Monday, August 08, 2005


Hidden Crime

The last serious post I made before swanning off to EuroDisney was all about confusing and conflicting crime statistics. My tongue in cheek pop at New Labour's preference for using the British Crime Survey as an authoratitive source of crime statistics solicited the following comment from Phil:
Obviously the anecdotal evidence from a random survey is much more accurate than official crime statistics.
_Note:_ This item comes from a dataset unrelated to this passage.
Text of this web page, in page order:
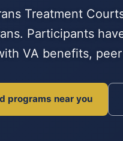
Treatment
Participants
VA benefits,
programs near you

Actually, yes, it is. The British Crime Survey interviews a sample of 40,000 people, weighted to give a cross-section of the public; the survey asks the same questions, with the same wording, year after year. Police recorded crime data, by contrast, is highly responsive to political pressure, both in how it's recorded - count this as a crime and dismiss that as an 'incident' - and in how it's gathered in the first place: put a few dozen coppers in the centre of town at chucking-out time and you'll end up with a lot more 'violent offences' recorded than you did before. The British Crime Survey isn't perfect, but it's much more trustworthy than police figures - ask any criminologist.
Here is a part of my reply:
The BCS may be a useful long term trend indicator but at the end of the day 40000 people represents about 0.07% of the population. It does not account for crimes against businesses, crimes against under 16 year olds, crimes where there is 'no direct victim' (ie: drug dealing - morally dubious that one if you ask me) and finally (and this is a belter), crimes that have involved deaths (like homicide)... because, to directly quote the Home Office - 'as the victims cannot be interviewed'

In summary, the Home Office conveniently ignores drug dealing, vandalism, crimes against children, shop lifting and murder when it presents its authoratitive crime figures.
So today, I stumble upon this article on Sky:
Around three out of five small business have been burgled, robbed, or been hit by other crime, according to a new survey.

And most small business owners do not bother to report crime to the police because they do not believe the offenders will be caught, the Federation Of Small Businesses poll said.

A survey of 18,000 businessmen and women showed that fewer than half would contact police if they became a victim of crime.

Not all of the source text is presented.